Cuba and the United States have long cooperated on security matters, coordinating on security around the United States Navy base at Guantánamo Bay. Since the mid-1990s, the two countries have worked together to prevent undocumented migration. Cuba patrols its ports to prevent anyone from stealing boats and rafts; at its airports, it checks for valid visas among those about to board. United States Coast Guard cutters intercept undocumented migrants in the Straits of Florida and return them to Cuba.
The two countries have informally combined efforts on drug traffic interdiction since the 1990s, and this was formalized last July; Cuba provides an effective barrier against drug traffic into the United States.
And Cuba long ago adopted the Trump-preferred migration policy: seek to stop the departure and accept the return of undocumented migrants.
Suppose you are the United States president-elect. What is not to like?
Still, while economic agreements emphasize the two countries’ equality, some of the deals couldn’t be more lopsided. Only American airlines fly between the two countries; Cubana de Aviación does not. And since late 2002, Cuba has purchased about $5.3 billion worth of United States agricultural products, paying cash, while exporting almost no goods to the United States.
What’s wrong with agreements already in place that benefit both countries? The United States wants to warn Florida and the Carolinas about hurricane trajectories, its fowl and fish to winter in Cuba’s Caribbean waters and come back, and to benefit from Cuba’s scientific expertise. Cuba and the United States are interested in exploring for oil in the Gulf of Mexico and have agreed to track seismic threats beneath the gulf’s waters to prevent oil spills.
On delicate issues, President George W. Bush and Fidel Castro, and later President Obama and Raúl Castro, developed ways of agreeing substantively while publicly denying any negotiation had taken place. That diplomatic ruse worked. In 2002, the Cubans induced the Bush administration to begin exporting American agricultural products; each side made it known that these were unilateral, independent and sovereign decisions. In December 2012, the United States and Cuba did not trade spies; rather, each made unilateral, independent and sovereign decisions to release some of the other’s prisoners.

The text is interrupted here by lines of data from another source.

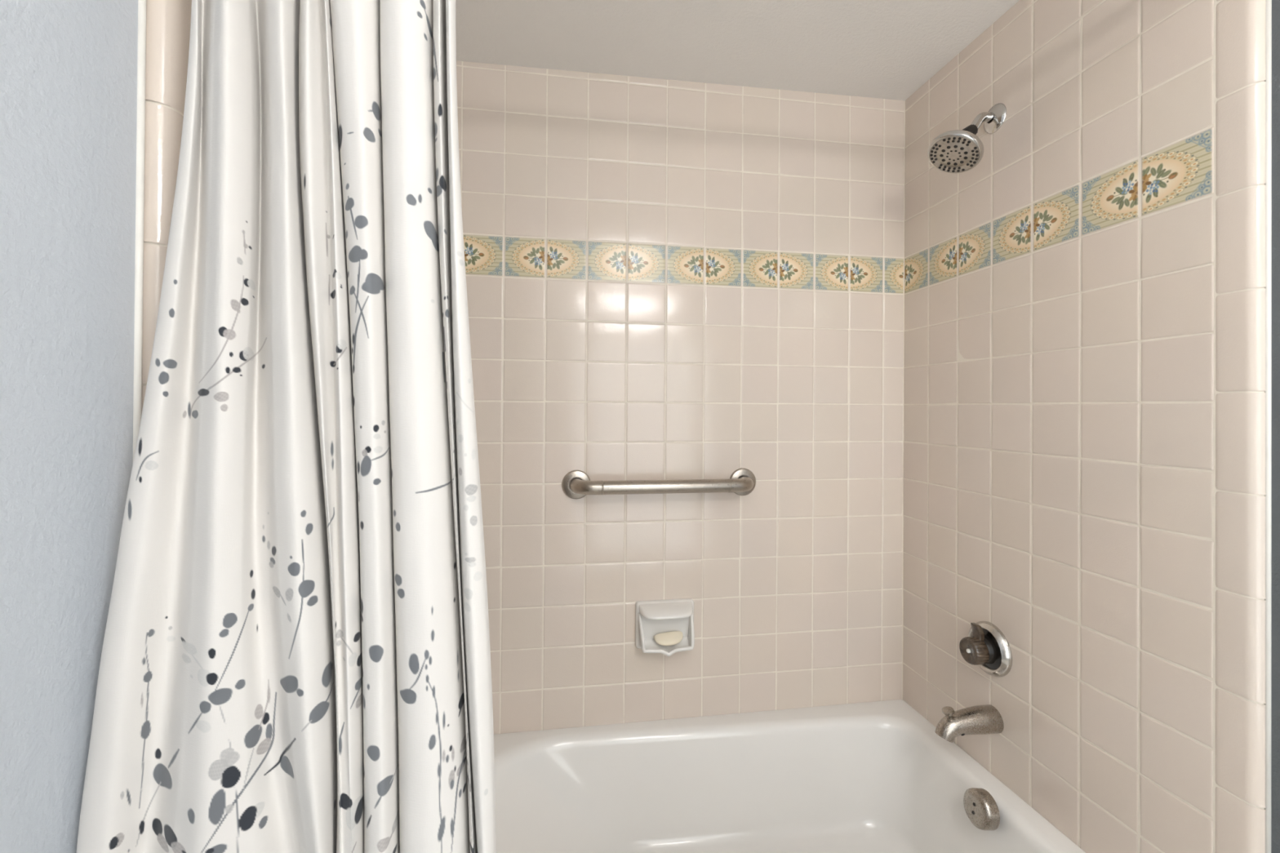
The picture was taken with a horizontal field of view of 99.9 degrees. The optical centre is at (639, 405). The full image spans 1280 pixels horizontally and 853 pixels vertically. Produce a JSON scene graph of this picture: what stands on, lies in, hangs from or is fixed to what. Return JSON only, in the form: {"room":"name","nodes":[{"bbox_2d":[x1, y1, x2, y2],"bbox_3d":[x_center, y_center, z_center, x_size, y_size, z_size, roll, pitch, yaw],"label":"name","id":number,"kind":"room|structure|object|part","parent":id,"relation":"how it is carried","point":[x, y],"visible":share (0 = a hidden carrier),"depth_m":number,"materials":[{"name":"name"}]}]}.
{"room":"bathroom","nodes":[
{"label":"bathroom","id":0,"kind":"room"},
{"bbox_2d":[0,0,137,852],"bbox_3d":[-0.488,0.156,-0.094,0.110,2.259,1.344,0,0,-9],"label":"wall","id":1,"kind":"structure","parent":0,"point":[68,68],"depth_m":0.48,"materials":[{"name":"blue paint"}]},
{"bbox_2d":[133,0,146,460],"bbox_3d":[-0.537,-0.011,0.575,0.008,1.829,0.008,0,0,-9],"label":"trim","id":2,"kind":"structure","parent":1,"relation":"attached to","point":[141,58],"depth_m":0.57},
{"bbox_3d":[0.203,-0.714,0.676,1.485,0.061,0.061,0,0,-9],"label":"curtain rod","id":3,"kind":"object","parent":1,"relation":"attached to","visible":0},
{"bbox_2d":[76,0,495,852],"bbox_3d":[-0.332,0.272,0.557,0.395,1.916,0.156,0,0,-9],"label":"shower curtain","id":4,"kind":"object","parent":3,"relation":"hanging from","point":[295,658],"visible":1,"depth_m":0.55,"materials":[{"name":"fabric"}]},
{"bbox_2d":[456,60,904,734],"bbox_3d":[0.064,-0.021,1.537,1.511,1.812,0.099,0,0,-9],"label":"wall","id":5,"kind":"structure","parent":0,"point":[794,583],"depth_m":1.50,"materials":[{"name":"beige tile"}]},
{"bbox_2d":[561,467,755,498],"bbox_3d":[0.066,0.214,1.444,0.545,0.078,0.088,0,0,-9],"label":"grab bar","id":6,"kind":"object","parent":5,"relation":"attached to","point":[738,484],"visible":1,"depth_m":1.41,"materials":[{"name":"silver metal"}]},
{"bbox_2d":[635,598,694,656],"bbox_3d":[0.073,0.602,1.452,0.162,0.132,0.071,0,0,-9],"label":"soap dish","id":7,"kind":"object","parent":5,"relation":"attached to","point":[652,617],"visible":0.99,"depth_m":1.46,"materials":[{"name":"white ceramic"}]},
{"bbox_2d":[653,631,683,645],"bbox_3d":[0.078,0.628,1.450,0.080,0.030,0.033,0,0,-9],"label":"soap bar","id":8,"kind":"object","parent":7,"relation":"in","point":[673,637],"visible":1,"depth_m":1.44,"materials":[{"name":"beige wax"}]},
{"bbox_2d":[462,234,903,293],"bbox_3d":[0.074,-0.391,1.492,1.443,0.107,0.002,0,0,-9],"label":"trim","id":9,"kind":"structure","parent":5,"relation":"attached to","point":[525,257],"depth_m":1.50,"materials":[{"name":"tile"}]},
{"bbox_2d":[455,0,1019,100],"bbox_3d":[0.236,-0.975,0.483,1.704,0.158,2.245,0,0,-9],"label":"ceiling","id":10,"kind":"structure","parent":0,"point":[881,49],"depth_m":1.33,"materials":[{"name":"white paint"}]},
{"bbox_2d":[902,0,1279,852],"bbox_3d":[1.012,0.170,0.568,0.126,2.259,2.179,0,0,-9],"label":"wall","id":11,"kind":"structure","parent":0,"point":[1060,489],"depth_m":1.07,"materials":[{"name":"beige tile"}]},
{"bbox_2d":[927,102,1006,173],"bbox_3d":[0.761,-0.632,1.248,0.173,0.164,0.115,0,0,-9],"label":"shower fixture","id":12,"kind":"object","parent":11,"relation":"attached to","point":[954,151],"visible":1,"depth_m":1.25,"materials":[{"name":"silver metal"}]},
{"bbox_3d":[0.725,-0.579,1.241,0.092,0.054,0.103,0,0,-9],"label":"plate","id":13,"kind":"part","parent":12,"relation":"part of","materials":[{"name":"silver metal"}]},
{"bbox_3d":[0.804,-0.661,1.268,0.084,0.065,0.022,0,0,-14],"label":"arm","id":14,"kind":"part","parent":12,"relation":"part of","materials":[{"name":"silver metal"}]},
{"bbox_2d":[934,704,1004,742],"bbox_3d":[0.761,0.740,1.256,0.149,0.074,0.059,0,0,-9],"label":"tub spout","id":15,"kind":"object","parent":11,"relation":"attached to","point":[986,719],"visible":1,"depth_m":1.24,"materials":[{"name":"silver metal"}]},
{"bbox_3d":[0.716,0.721,1.249,0.026,0.036,0.026,0,0,-9],"label":"diverter knob","id":16,"kind":"part","parent":15,"relation":"part of","materials":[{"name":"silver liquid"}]},
{"bbox_2d":[959,621,1012,677],"bbox_3d":[0.801,0.576,1.272,0.066,0.122,0.122,0,0,-9],"label":"shower valve","id":17,"kind":"object","parent":11,"relation":"attached to","point":[985,646],"visible":1,"depth_m":1.25,"materials":[{"name":"silver metal"}]},
{"bbox_3d":[0.787,0.577,1.267,0.034,0.062,0.062,0,0,-9],"label":"knob","id":18,"kind":"part","parent":17,"relation":"part of","materials":[{"name":"metal"}]},
{"bbox_3d":[0.796,0.536,1.271,0.022,0.040,0.027,0,0,-9],"label":"lever","id":19,"kind":"part","parent":17,"relation":"part of","materials":[{"name":"metal"}]},
{"bbox_2d":[904,126,1213,293],"bbox_3d":[0.848,-0.387,1.228,0.002,0.107,0.761,0,0,-9],"label":"trim","id":20,"kind":"structure","parent":11,"relation":"attached to","point":[1182,171],"depth_m":1.06,"materials":[{"name":"tile"}]},
{"bbox_2d":[1215,0,1266,852],"bbox_3d":[0.913,-0.006,0.820,0.012,1.818,0.056,1,0,-25],"label":"trim","id":21,"kind":"structure","parent":11,"relation":"attached to","point":[1240,51],"depth_m":0.82,"materials":[{"name":"beige tile"}]},
{"bbox_2d":[1264,0,1271,852],"bbox_3d":[0.930,0.000,0.797,0.008,1.829,0.008,0,0,-9],"label":"trim","id":22,"kind":"structure","parent":11,"relation":"attached to","point":[1268,2],"depth_m":0.79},
{"bbox_3d":[0.220,1.348,0.470,1.704,0.110,2.245,0,0,-9],"label":"floor","id":23,"kind":"structure","parent":0,"visible":0},
{"bbox_2d":[493,699,1085,852],"bbox_3d":[0.124,1.070,1.106,1.444,0.448,0.763,0,0,-9],"label":"bathtub","id":24,"kind":"object","parent":23,"relation":"on","point":[876,776],"visible":0.87,"depth_m":1.40,"materials":[{"name":"white ceramic"}]},
{"bbox_3d":[0.749,0.889,1.185,0.039,0.077,0.075,0,0,-9],"label":"overflow plate","id":25,"kind":"part","parent":24,"relation":"part of","materials":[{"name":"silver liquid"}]},
{"bbox_3d":[-0.634,-0.029,1.015,0.099,1.812,0.780,0,0,-9],"label":"wall","id":26,"kind":"structure","parent":0,"visible":0},
{"bbox_2d":[141,0,191,415],"bbox_3d":[-0.526,-0.017,0.610,0.016,1.818,0.064,0,0,11],"label":"trim","id":27,"kind":"structure","parent":26,"relation":"attached to","point":[168,22],"depth_m":0.59,"materials":[{"name":"beige tile"}]}
]}

Slowly, United States-Cuba relations got better. That serves Cubans who may travel more easily, receive friends, rent space through Airbnb, and get working capital through money transfers to establish private businesses and fund an independent civil society. That serves Americans who benefit from freer travel and cooperation on issues such as migration, crime and drug trafficking. What next? Rely on unilateral, independent and sovereign Cuban decisions to foster change.
Here’s how Raúl Castro’s joke ended at the April party congress: “Fidel will certainly say, ‘I want to lead the Communist Party,’ and I will say, ‘O.K., I’ll lead the other one, the name does not matter.’ ” If you are a Cuban hard-liner, that joke is terrifying. President Raúl Castro is prepared to open the gateway to something different, less dogmatic, whose name neither he nor we know. But we know what it is not. It is not called “Communist.”